What Do You Get When Big Data Meets AI? Big, Real Profits
In movies and novels, overnight success stories are frequent. Real life doesn’t work that way. It takes years of hard work, vision and at least one gigantic bet-the-farm moment.
This week, Nvidia Corp. (NVDA) released a $3,000 video card. But its big price tag isn’t the story.
The Titan V is a graphics powerhouse. Yet, is not meant for graphics. Its purpose is to extend Nvidia’s GPU computing platform to the next generation of workstations.
Investors should take note of this kind of forward thinking. This is what great companies do.
Jen-Hsun Huang, Nvidia’s CEO and co-founder, is comfortable with uncommon choices. Leather-jacketed and tattooed, his company cut its teeth two decades ago making high-end graphics cards for PCs.
But it’s come a long way since then. Its clientele, mostly gamers, demanded photorealistic imagery. So, Huang pushed the company to invest heavily in developing better software modeling.
And then … it clicked. Nvidia was sitting on a completely new method of computing.

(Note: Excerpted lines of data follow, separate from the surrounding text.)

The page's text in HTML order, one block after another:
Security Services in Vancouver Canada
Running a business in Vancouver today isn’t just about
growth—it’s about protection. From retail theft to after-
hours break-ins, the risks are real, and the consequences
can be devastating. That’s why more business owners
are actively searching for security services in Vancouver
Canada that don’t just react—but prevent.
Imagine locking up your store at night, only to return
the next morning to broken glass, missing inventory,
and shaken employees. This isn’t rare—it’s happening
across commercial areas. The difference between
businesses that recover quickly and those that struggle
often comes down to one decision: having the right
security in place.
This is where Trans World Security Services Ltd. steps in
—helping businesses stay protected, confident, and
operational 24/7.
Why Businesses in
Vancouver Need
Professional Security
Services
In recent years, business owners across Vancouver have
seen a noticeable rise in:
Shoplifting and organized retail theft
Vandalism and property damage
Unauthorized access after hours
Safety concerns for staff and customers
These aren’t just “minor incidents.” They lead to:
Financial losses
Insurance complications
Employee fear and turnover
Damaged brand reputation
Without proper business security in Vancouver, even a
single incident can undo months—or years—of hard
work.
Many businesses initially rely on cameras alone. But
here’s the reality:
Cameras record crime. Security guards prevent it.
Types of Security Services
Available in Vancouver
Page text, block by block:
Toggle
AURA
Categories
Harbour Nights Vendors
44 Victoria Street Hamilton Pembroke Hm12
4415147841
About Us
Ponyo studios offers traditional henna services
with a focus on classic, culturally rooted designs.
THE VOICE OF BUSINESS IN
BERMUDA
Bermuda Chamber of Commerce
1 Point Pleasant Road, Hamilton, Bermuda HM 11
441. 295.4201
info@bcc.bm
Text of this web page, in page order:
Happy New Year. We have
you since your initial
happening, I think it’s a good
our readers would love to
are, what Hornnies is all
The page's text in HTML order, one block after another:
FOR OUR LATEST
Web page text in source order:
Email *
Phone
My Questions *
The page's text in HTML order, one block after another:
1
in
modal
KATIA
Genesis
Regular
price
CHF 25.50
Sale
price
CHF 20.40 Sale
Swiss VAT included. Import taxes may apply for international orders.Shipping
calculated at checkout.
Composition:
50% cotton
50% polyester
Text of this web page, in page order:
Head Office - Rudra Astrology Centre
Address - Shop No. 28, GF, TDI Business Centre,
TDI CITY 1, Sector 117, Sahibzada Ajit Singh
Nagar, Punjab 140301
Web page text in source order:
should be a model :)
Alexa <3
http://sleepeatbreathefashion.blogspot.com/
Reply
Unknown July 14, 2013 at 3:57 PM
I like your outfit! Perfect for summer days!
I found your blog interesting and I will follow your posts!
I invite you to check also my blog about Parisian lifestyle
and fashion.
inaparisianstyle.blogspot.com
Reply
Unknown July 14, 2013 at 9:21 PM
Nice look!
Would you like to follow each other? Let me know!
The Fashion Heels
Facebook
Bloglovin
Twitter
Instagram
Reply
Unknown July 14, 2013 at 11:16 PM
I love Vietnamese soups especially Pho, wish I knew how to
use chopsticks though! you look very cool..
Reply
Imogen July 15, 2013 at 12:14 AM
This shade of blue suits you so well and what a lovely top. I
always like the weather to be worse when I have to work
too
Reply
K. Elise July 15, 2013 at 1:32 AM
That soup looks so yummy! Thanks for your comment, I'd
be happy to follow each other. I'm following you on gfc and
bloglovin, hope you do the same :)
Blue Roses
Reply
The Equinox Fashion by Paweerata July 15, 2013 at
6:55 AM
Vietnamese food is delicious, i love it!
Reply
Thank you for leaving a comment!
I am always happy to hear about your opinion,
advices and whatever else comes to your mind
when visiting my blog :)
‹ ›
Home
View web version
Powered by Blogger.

It used artificial intelligence to combine traditional instruction processing from CPUs, with data processing from graphic processing units.

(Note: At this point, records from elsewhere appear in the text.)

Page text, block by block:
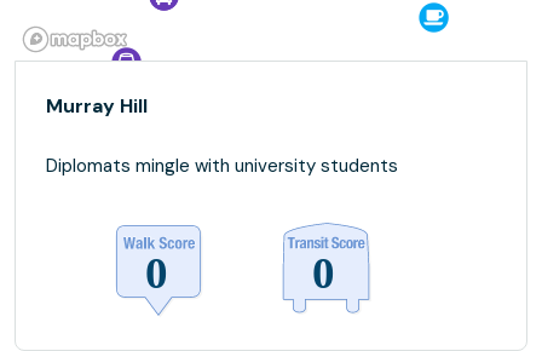
Murray Hill
Diplomats mingle with university students
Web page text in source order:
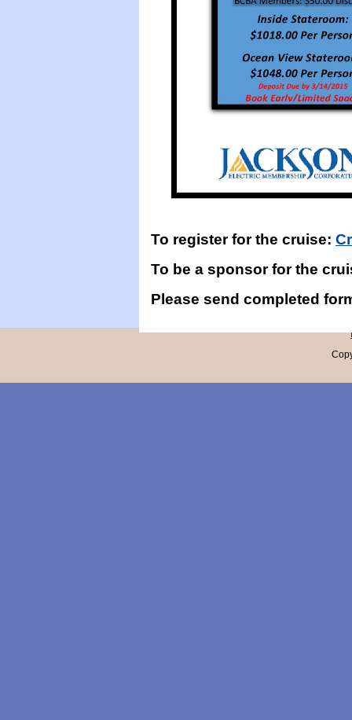
To register for the cruise:
To be a sponsor for the
Please send completed
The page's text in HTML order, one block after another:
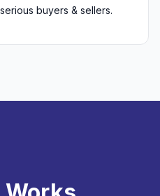
buyers & sellers.
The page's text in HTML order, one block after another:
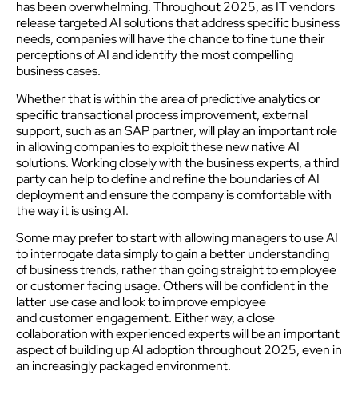
has been overwhelming. Throughout 2025, as IT vendors
release targeted AI solutions that address specific business
needs, companies will have the chance to fine tune their
perceptions of AI and identify the most compelling
business cases.
Whether that is within the area of predictive analytics or
specific transactional process improvement, external
support, such as an SAP partner, will play an important role
in allowing companies to exploit these new native AI
solutions. Working closely with the business experts, a third
party can help to define and refine the boundaries of AI
deployment and ensure the company is comfortable with
the way it is using AI.
Some may prefer to start with allowing managers to use AI
to interrogate data simply to gain a better understanding
of business trends, rather than going straight to employee
or customer facing usage. Others will be confident in the
latter use case and look to improve employee
and customer engagement. Either way, a close
collaboration with experienced experts will be an important
aspect of building up AI adoption throughout 2025, even in
an increasingly packaged environment.
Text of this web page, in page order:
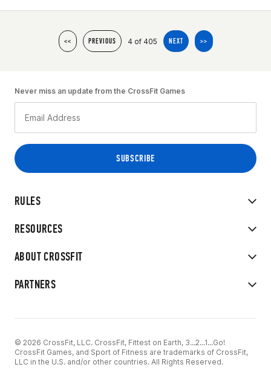
<< PREVIOUS 4 of 405 NEXT >>
RULES
RESOURCES
ABOUT CROSSFIT
PARTNERS
Never miss an update from the CrossFit Games
© 2026 CrossFit, LLC. CrossFit, Fittest on Earth, 3...2...1...Go!
CrossFit Games, and Sport of Fitness are trademarks of CrossFit,
LLC in the U.S. and/or other countries. All Rights Reserved.
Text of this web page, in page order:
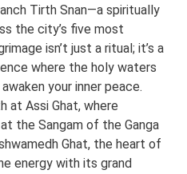
Tirth Snan—a spiritually
the city’s five most
isn’t just a ritual; it’s a
where the holy waters
your inner peace.
at Assi Ghat, where
the Sangam of the Ganga
Ghat, the heart of
energy with its grand
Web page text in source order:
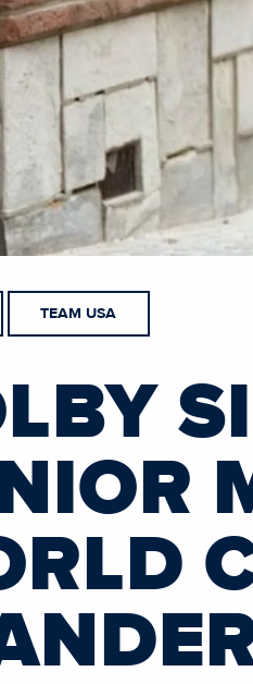
TEAM USA
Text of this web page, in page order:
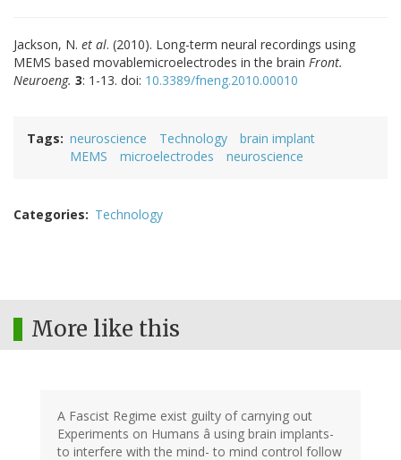
Jackson, N. et al. (2010). Long-term neural recordings using
MEMS based movablemicroelectrodes in the brain Front.
Neuroeng. 3: 1-13. doi: 10.3389/fneng.2010.00010
Tags neuroscience Technology
brain implant
MEMS
microelectrodes neuroscience
Categories Technology
More like this
A Fascist Regime exist guilty of carnying out
Experiments on Humans â using brain implants-
to interfere with the mind- to mind control follow
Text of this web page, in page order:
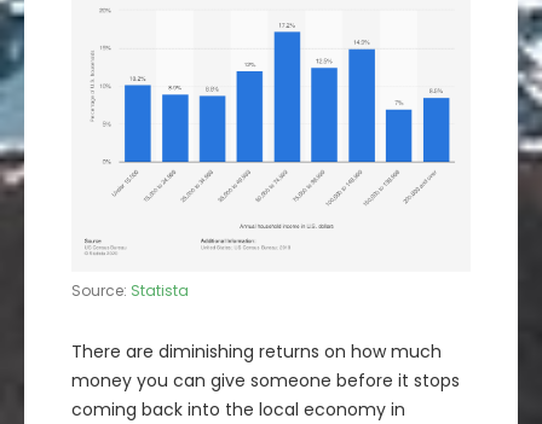
Source: Statista
There are diminishing returns on how much
money you can give someone before it stops
coming back into the local economy in
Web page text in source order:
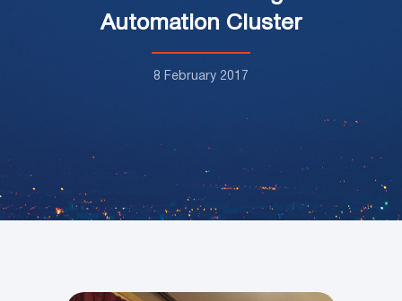
Automation Cluster
8 February 2017
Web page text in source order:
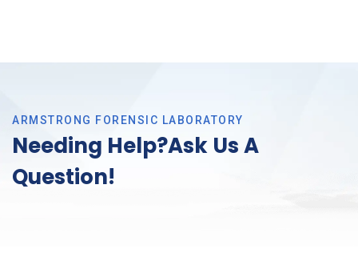
ARMSTRONG FORENSIC LABORATORY
Needing Help?Ask Us A
Question!
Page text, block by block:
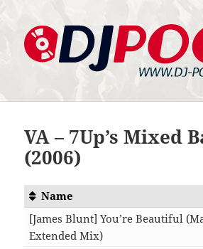
VA – 7Up’s Mixed
(2006)
Name
[James Blunt] You’re Beautiful
Extended Mix)
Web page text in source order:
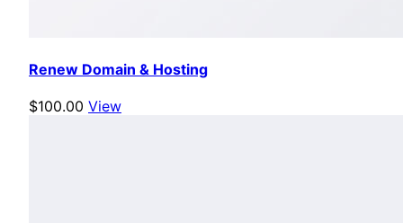
Renew Domain & Hosting
$100.00 View

This result did not come cheap. The New York Times reports that Nvidia has spent $10 billion developing its GPU computing platform.
Given the initial size of the company, that was a huge bet. One that continues to pay off, as the shares are up more than 5,000% since the 1999 IPO.
Today, GPUs are standard fare in the field of artificial intelligence. From university researchers to bitcoin miners, smart coders are using the platform to push the limits of learning. In the process, Nvidia has broken free of the cyclical nature of the chip business.
The company put itself in the business of solving big problems, using AI.
Fortune magazine just called Huang Businessperson of the Year. That’s cool … but a decade late.
Gartner, the global IT consulting firm, predicts migration to the cloud is a $1 trillion opportunity by 2020. Public cloud companies Amazon Web Services, Microsoft Azure and Google Cloud are all investing heavily in AI.
They see it as a value-added service — a way to entice corporate customers. And they want to make sure they are covering all bases. So in addition to their own CPU-based frameworks, each enthusiastically supports Nvidia’s GPU.
Consequently, Nvidia’s data center business is booming. In the second quarter, business surged 250% to $416 million.
And then there are self-driving cars. The popular perception is that fully autonomous cars are decades away. However, Teslas equipped with the current-generation GPU gear can navigate most road conditions autonomously right now.
The industry has noticed. Nvidia’s Drive PX platform is in use at 225 car, truck and HD map makers. And Audi, Toyota and Volvo announced high-profile partnerships in 2017 as they try to keep pace with Tesla.
Given the size of these markets, the move to workstations might seem trivial. It’s not.
Titan V brings the same components found in Nvidia’s $10,000 data center compute cards, to the desktop. This means 5,120 compute cores, 640 machine-learning cores, 21 billion transistors, and the Volta GPU architecture.
All of this adds up to a monumental performance leap over everything in the marketplace.
It will allow researchers and developers to build AI software models right at their desk. More important, it extends GPUs into more applications.
And that will help Nvidia sell more hardware.
I pointed my members to Nvidia long ago. The attraction was not AI then. Rather, it was smart management. And sure enough, the company leveraged its graphics expertise into an entirely new way to solve complex problems. When the advantage was apparent, it bet big.
This is the attribute investors should seek. Great companies are focused. They leverage talents. When it’s clear they have a competitive advantage, they strike … and chew up the competition.
Nvidia shares have climbed steadily with verve, +1,432% in the last five years. Sales have increased by $2.7 billion, to $6.91 billion during that time. And all signs point to more upside ahead, as I believe the company will continue to find new applications for AI using GPUs.
The goal is not to find the next Nvidia. The current one still has plenty of runway left. But we do know that more Nvidias will emerge, and we’ll use our proven methods to find them … and invest in them for the long haul.